Tuesday, October 24, 2017
Flatline is very good. It is probably one of the scarier Doctor Who stories of the New Doctor Who era. Not just that it manages to be fun and continue the thread of Clara's relationship with Danny, her dishonesty and her increasing 'addiction' to the Doctor's universe. In this story, she even gets to play at being The Doctor. To the Doctor's own chagrin.
There's even a companion for Clara, Rigsy. He's a graffiti artist who might actually be an artist. [Pause here for discussion about graffiti and art before getting into the depths about what is art and who gets to decide.] Rigsy is played by Jovian Wade, who does a fine job being a companion. He also gets to (almost) die a courageous death but is gazumped by Clara's hairband.
Even the pre-credit sequence is quite dark and it tips us - the viewer - off to the problem we might be facing, but that it takes the Doctor and Clara a little more time to realise. The scene with PC Forrest (Jessica Hayles) is pretty damn disturbing. It becomes even more so when we realise that the 'Boneless' have 'graffitied' her nervous system all over the wall.
Meanwhile, the Doctor is trapped in the ever-shrinking TARDIS - its external dimensions at least - and trying to work out that problem. Of course, the two are linked. Unusually in this story, we're ahead of the Doctor and Clara as we've seen what happens to people already. They haven't. It's only when the Community punishment team are attacked right in front of Clara that we realise what's happening.
The Doctor is Doctor enough to at least try and work out whether the 'Boneless' understand what they are doing (and are therefore not very nice) or if they're just trying to communicate. Unaware that their two-dimensional universe is pretty fatal for us three-dimensional beings. They've been trying to communicate but now are they trying to invade? It's a quandary that lasts a short time as the 'Boneless' kill another member Community punishment team - poor number 22 aka George. That's the point at which the Doctor decides he needs to take things into his own hands I suspect but he's a bit stumped by the ever-shrinking TARDIS, especially when it is dropped onto the railway line following a brief argument between Clara and the grumpy Fenton (a magnificent Christopher Fairbank.)
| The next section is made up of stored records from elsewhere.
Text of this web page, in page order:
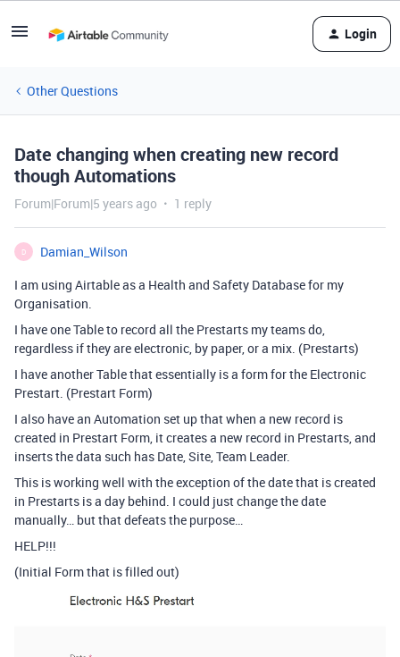
Login
Other Questions
Date changing when creating new record
though Automations
Forum|Forum|5 years ago 1 reply
D
Damian_Wilson
I am using Airtable as a Health and Safety Database for my
Organisation.
I have one Table to record all the Prestarts my teams do,
regardless if they are electronic, by paper, or a mix. (Prestarts)
I have another Table that essentially is a form for the Electronic
Prestart. (Prestart Form)
I also have an Automation set up that when a new record is
created in Prestart Form, it creates a new record in Prestarts, and
inserts the data such has Date, Site, Team Leader.
This is working well with the exception of the date that is created
in Prestarts is a day behind. I could just change the date
manually… but that defeats the purpose…
HELP!!!
(Initial Form that is filled out)

We get one of the Doctor's big speeches about who he is. Once again I think this is aimed less at the aliens and more at the audience at home. It's an 'I am the Doctor' writ large and in firey capital letters. I like Capaldi's delivery of the speech, I'm just not at home with the Doctor being turned into this legend. A legend who, periodically, needs to either remind people of his own legendary status via speeches (or get other people to do it on his behalf.) I know they can be fun. I know they can be endlessly quotable but they just don't seem very Doctor-ish. It's his enemies that make grand 'people's of the universe please attend' style speeches. It gloriously illustrates their pompousness (and often their lack of humour) so I'm always a bit uncomfortable when the Doctor does it.
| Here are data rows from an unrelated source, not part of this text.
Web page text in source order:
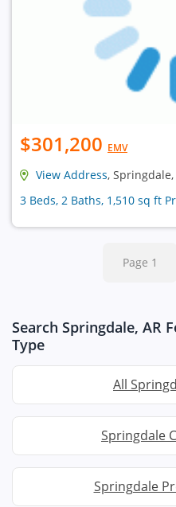
$301,200 EMV
View Address, Springdale,
3 Beds, 2 Baths, 1,510 sq ft
Page 1
Search Springdale, AR
Type
All
Springdale
Springdale
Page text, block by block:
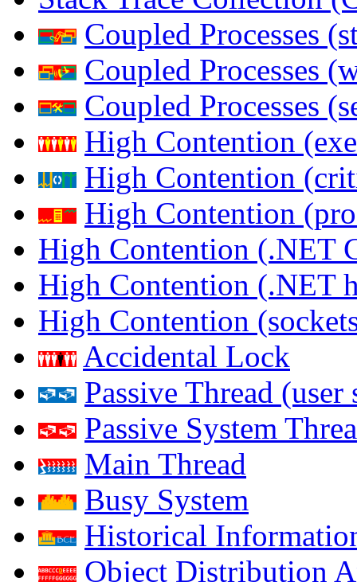
Coupled Processes
Coupled Processes
Coupled Processes
High Contention
High Contention
High Contention
High Contention (.NET
High Contention (.NET
High Contention
Accidental Lock
Passive Thread (user
Passive System
Main Thread
Busy System
Historical
Object Distribution

The solution Clara comes up with is clever and ridiculous. But it works. The TARDIS, which by this point had been reduced to a large block had lost its Police Box exterior and is in 'lockdown'. We get to see this process reversed and victory is Clara's (and the Doctor's). There's a nice farewell scene for the survivors, which includes the unpleasant git Fenton. And git is the only word that really fits that one can use in a family blog.
However, we get to see the Doctor and Clara discussing Clara's 'Day As The Doctor'. Clara seems to want to be graded like it is homework but the Doctor is less comforting. I'm not sure if the Doctor is worried about Clara's behaviour or still fretting about whether he's a 'good man' or not. Possibly a bit of both but he doesn't applaud Clara's work the way she expects. And we all now know that Clara's lying to Danny. The Doctor calls her out on it but we never have it properly discussed. That's a thread to pull at on another day.
So, to conclude Flatline is an excellent story. I haven't commented on the weird jerkiness of the 'Boneless' once they start to get their heads around three-dimensions. Were they working towards perfect replicas? Whatever. They're a creepy addition to the Doctor Who universe, although whether they've got much comebackability [Yes, I'm making up words again.] is moot. It's fantastically well-written by Jamie Mathieson and directed by Douglas McKinnon. It might be my favourite story of the Series 8 - so far.
Next up - In The Forest of the Night, which I think I'm expected not to like if its reception on the first broadcast is anything to go by but as I'm the sort of fan that loves The Web Planet, The Gunfighters, The Horns of Nimon and The Happiness Patrol we shall see. I have a high tolerance for whimsy, as you should have already realised.